Wpis z mikrobloga

Mirki pomocy!

Miałem dzisiaj kolizję na rondzie grunwaldzkim w Krakowie, kilka minut przed 16. Skręcałem od Monte Cassino w aleje (w lewo). Pas był jeden, jednak mieszczą się na nim 2 auta. Jako że wszyscy stali po lewej stronie pasa to jadąc miałem po prostu wolne. Zmieniły się światła, gość obok to zaakceptował i zjechał za mnie, jednak babka, która była drugą bądź trzecia zaczęła trąbić i uderzyła swoją prawą stroną w moją lewą. Przyjechała policja i stwierdzili moją winę (bo nie można wyprzedać prawą stroną lol). W momencie jak dojeżdżałem do świateł ta pani stała w korku, więc ją omijałem a nie wyprzedzałem. Dodatkowo policja za nic miała argument o art. 16 pord, zlekceważyli także moją sugestie, że ta pani mogła we mnie nie wjeżdżać a nacisnąć hamulec. Baba wjechała celowo, zatrąbiła i próbowała mnie zepchnąć.

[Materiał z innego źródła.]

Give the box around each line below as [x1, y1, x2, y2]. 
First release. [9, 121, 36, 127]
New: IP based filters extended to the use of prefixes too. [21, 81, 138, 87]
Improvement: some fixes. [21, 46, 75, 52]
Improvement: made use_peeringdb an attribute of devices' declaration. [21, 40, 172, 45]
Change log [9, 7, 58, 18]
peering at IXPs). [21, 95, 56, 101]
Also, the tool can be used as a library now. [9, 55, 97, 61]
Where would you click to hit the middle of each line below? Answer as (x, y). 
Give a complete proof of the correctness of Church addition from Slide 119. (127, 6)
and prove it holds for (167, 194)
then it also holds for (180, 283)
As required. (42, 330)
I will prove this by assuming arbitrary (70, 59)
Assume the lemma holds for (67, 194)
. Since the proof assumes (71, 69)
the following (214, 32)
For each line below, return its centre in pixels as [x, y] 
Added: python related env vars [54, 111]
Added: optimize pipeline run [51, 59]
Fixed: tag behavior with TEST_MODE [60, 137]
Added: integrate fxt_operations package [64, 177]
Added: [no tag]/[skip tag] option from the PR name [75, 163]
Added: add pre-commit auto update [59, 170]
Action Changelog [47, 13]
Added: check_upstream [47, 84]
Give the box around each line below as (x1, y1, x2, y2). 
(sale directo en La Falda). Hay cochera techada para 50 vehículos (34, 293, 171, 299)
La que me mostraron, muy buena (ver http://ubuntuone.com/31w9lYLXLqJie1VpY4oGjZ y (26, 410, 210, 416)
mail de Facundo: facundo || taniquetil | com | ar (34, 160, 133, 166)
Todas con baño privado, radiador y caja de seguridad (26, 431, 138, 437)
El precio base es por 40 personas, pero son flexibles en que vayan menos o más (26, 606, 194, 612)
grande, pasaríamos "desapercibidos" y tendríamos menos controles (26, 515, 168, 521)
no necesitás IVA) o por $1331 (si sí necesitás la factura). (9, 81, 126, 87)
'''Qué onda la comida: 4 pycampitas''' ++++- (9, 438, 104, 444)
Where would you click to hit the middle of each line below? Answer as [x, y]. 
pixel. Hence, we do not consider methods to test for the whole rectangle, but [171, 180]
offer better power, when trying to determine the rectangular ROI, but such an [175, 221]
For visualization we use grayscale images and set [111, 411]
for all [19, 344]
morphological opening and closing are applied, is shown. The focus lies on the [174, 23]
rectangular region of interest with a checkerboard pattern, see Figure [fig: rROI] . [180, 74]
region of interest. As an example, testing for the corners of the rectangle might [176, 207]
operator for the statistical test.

No i Grande finale, nie przyjąłem mandatu. Czy jest tu może szczęśliwie jakiś świadek bądź ktoś doradzi jak uzyskać dostęp do monitoringu? Jak wygląda taka sprawa etc? Przepraszam za chaos, to jest moja pierwsza sytuacja tego typu, a potrzebuję pomocy. Jestem szarakiem, a nie chcę dać babie satysfakcji.

#krakow #motoryzacja #kolizja #policja
  • 75
  • Odpowiedz
  • Otrzymuj powiadomienia
    o nowych komentarzach

Przyjechała policja i stwierdzili moją winę (bo nie można wyprzedać prawą stroną lol)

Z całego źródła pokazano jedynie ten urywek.